Pavin military issue takes wing at Ryder

You cannot judge a whole country by the actions of few.  Steve Elling is yet again showing his total lack of understanding of the whole situation. Ask any fair minded person from Britain what he/she thinks of the British press and you will get an unequivical answer, they are disgusting sewer rats!

In my country is it typical to build our OWN sports stars up prior to knocking them down, there are numerous examples of this over the years. We basically have a two tier newspaper sytem, the tabloids which are on a par over here with the National Enquirer and the more serious papers that primarily interested in world events and the financial world.

Corey Pavin is doing what he feels he needs to do as a captian to give his team an edge, I highly doubt anyone in the European team cares about this issue. He has not slandered the Europeans he is just doing what he has to do. Is what Elling is doing in this post any different from what SOME of the press in England are doing?  I don't think so.

Greg you make comments about all soldiers being heros, and I agree with you but Greg there were more heros in the second world war that were other than Americans you know.  Funny how much you get upset about what the press have to say then you yourself spurt even worse hatred, Pot let me introduce Kettle.

The Ryder Cup is a great event and the sportsmanship of the game has to a very large extent always been present, long may it be so. There is nothing wrong with passionately supporting your side whoever you follow but respect the game and the individuals involved.

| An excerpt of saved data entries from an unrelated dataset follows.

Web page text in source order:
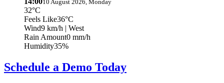
10 August 2026, Monday
32°C
Feels Like36°C
Wind9 km/h | West
Rain Amount0 mm/h
Humidity35%
Schedule a Demo Today
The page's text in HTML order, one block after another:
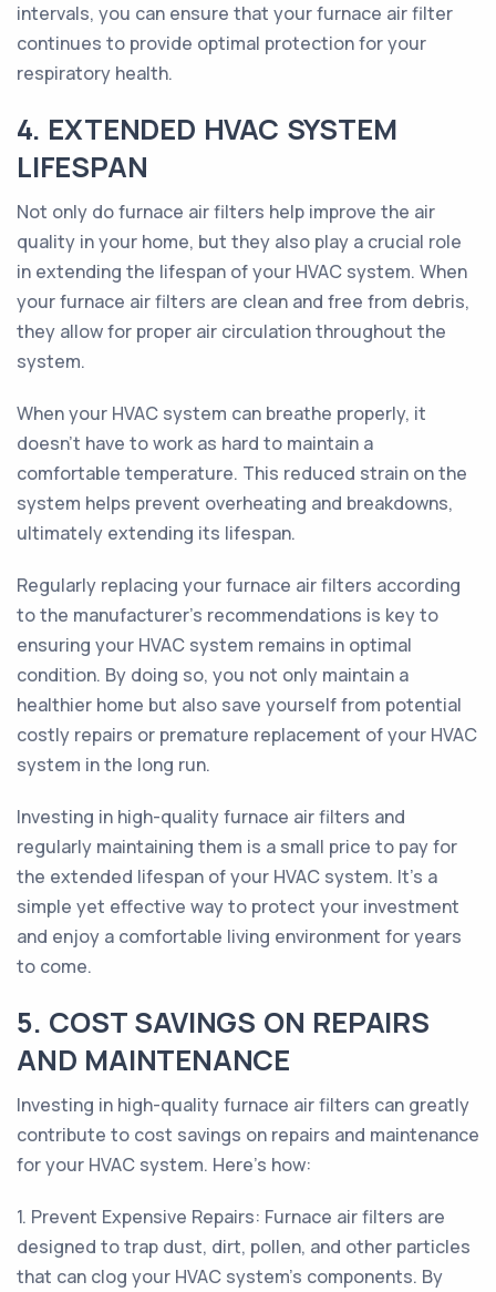
intervals, you can ensure that your furnace air filter
continues to provide optimal protection for your
respiratory health.
4. EXTENDED HVAC SYSTEM
LIFESPAN
Not only do furnace air filters help improve the air
quality in your home, but they also play a crucial role
in extending the lifespan of your HVAC system. When
your furnace air filters are clean and free from debris,
they allow for proper air circulation throughout the
system.
When your HVAC system can breathe properly, it
doesn't have to work as hard to maintain a
comfortable temperature. This reduced strain on the
system helps prevent overheating and breakdowns,
ultimately extending its lifespan.
Regularly replacing your furnace air filters according
to the manufacturer's recommendations is key to
ensuring your HVAC system remains in optimal
condition. By doing so, you not only maintain a
healthier home but also save yourself from potential
costly repairs or premature replacement of your HVAC
system in the long run.
Investing in high-quality furnace air filters and
regularly maintaining them is a small price to pay for
the extended lifespan of your HVAC system. It's a
simple yet effective way to protect your investment
and enjoy a comfortable living environment for years
to come.
5. COST SAVINGS ON REPAIRS
AND MAINTENANCE
Investing in high-quality furnace air filters can greatly
contribute to cost savings on repairs and maintenance
for your HVAC system. Here's how:
1. Prevent Expensive Repairs: Furnace air filters are
designed to trap dust, dirt, pollen, and other particles
that can clog your HVAC system's components. By

This event is a wonderful one it always brings out the passion and tension like no other event and if everyone keeps their head and admires rather than disparages, then Golf, as it should be, will be the winner



Since: Jan 27, 2010
Posted on: September 30, 2010 9:41 am
 

Pavin military issue takes wing at Ryder

British media is, always has been and probably always will be pathetic ...



Since: Jul 17, 2007
Posted on: September 30, 2010 8:56 am
 

Pavin military issue takes wing at Ryder

Shame on the short memoried writers at the Tabloids - America and its veterans have GIVEN us all the FREEDOM to what we desire...EVEN WRITE MORONIC ARTICLES like they have about The USA and our Captain.

SHAME ON YOU!!



Since: Jul 25, 2010
Posted on: September 29, 2010 2:24 pm
 

Pavin military issue takes wing at Ryder

The one thing that you could USUALLY count on in sports is a lack of political involvement.

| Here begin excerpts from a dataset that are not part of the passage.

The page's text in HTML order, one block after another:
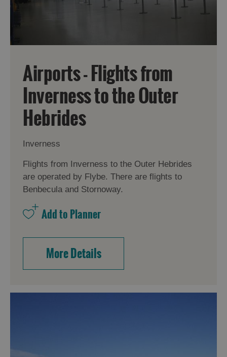
Airports - Flights from
Inverness to the Outer
Hebrides
Inverness
Flights from Inverness to the Outer Hebrides
are operated by Flybe. There are flights to
Benbecula and Stornoway.
More Details
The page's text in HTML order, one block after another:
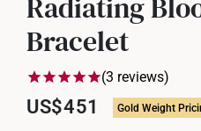
Radiating
Bracelet
(3 reviews)
US$451 Gold Weight
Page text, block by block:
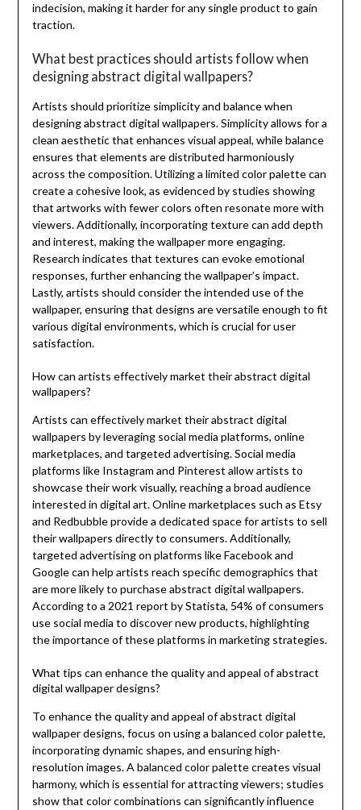
indecision, making it harder for any single product to gain
traction.
What best practices should artists follow when
designing abstract digital wallpapers?
Artists should prioritize simplicity and balance when
designing abstract digital wallpapers. Simplicity allows for a
clean aesthetic that enhances visual appeal, while balance
ensures that elements are distributed harmoniously
across the composition. Utilizing a limited color palette can
create a cohesive look, as evidenced by studies showing
that artworks with fewer colors often resonate more with
viewers. Additionally, incorporating texture can add depth
and interest, making the wallpaper more engaging.
Research indicates that textures can evoke emotional
responses, further enhancing the wallpaper’s impact.
Lastly, artists should consider the intended use of the
wallpaper, ensuring that designs are versatile enough to fit
various digital environments, which is crucial for user
satisfaction.
How can artists effectively market their abstract digital
wallpapers?
Artists can effectively market their abstract digital
wallpapers by leveraging social media platforms, online
marketplaces, and targeted advertising. Social media
platforms like Instagram and Pinterest allow artists to
showcase their work visually, reaching a broad audience
interested in digital art. Online marketplaces such as Etsy
and Redbubble provide a dedicated space for artists to sell
their wallpapers directly to consumers. Additionally,
targeted advertising on platforms like Facebook and
Google can help artists reach specific demographics that
are more likely to purchase abstract digital wallpapers.
According to a 2021 report by Statista, 54% of consumers
use social media to discover new products, highlighting
the importance of these platforms in marketing strategies.
What tips can enhance the quality and appeal of abstract
digital wallpaper designs?
To enhance the quality and appeal of abstract digital
wallpaper designs, focus on using a balanced color palette,
incorporating dynamic shapes, and ensuring high-
resolution images. A balanced color palette creates visual
harmony, which is essential for attracting viewers; studies
show that color combinations can significantly influence

Now all of a sudden the damn Ryder Cup has more politics in it than the Olympics.

A sad day indeed.



Since: Dec 4, 2006
Posted on: September 29, 2010 1:52 pm
 

Pavin military issue takes wing at Ryder

Ahhh, yes, leave it to the those uppity Brits to take something so out of context and put their spin on it...I thought Cory did a great thing, asking this hero (and yes, all in the military are heros in my book) to speak to the team...it's about honor, loyalty, pride, and sacrifice...whether it's fighting for your country or playing for your country.  Something akin to war??  Please, England, get over yourselves...as mentioned in the article, USA bailed yer arses out in WWII...sure, it was to protect the entire world from Hitler, but it was on your soil that we fought for your freedom as well as ours...and this is the kind of crap you want to write about??  How wonderful a USA victory will be on their turf...although I'm sure the british media will come up with a million excuses as to why they lost...go cry in yer pints of ale, you slovenly jerks!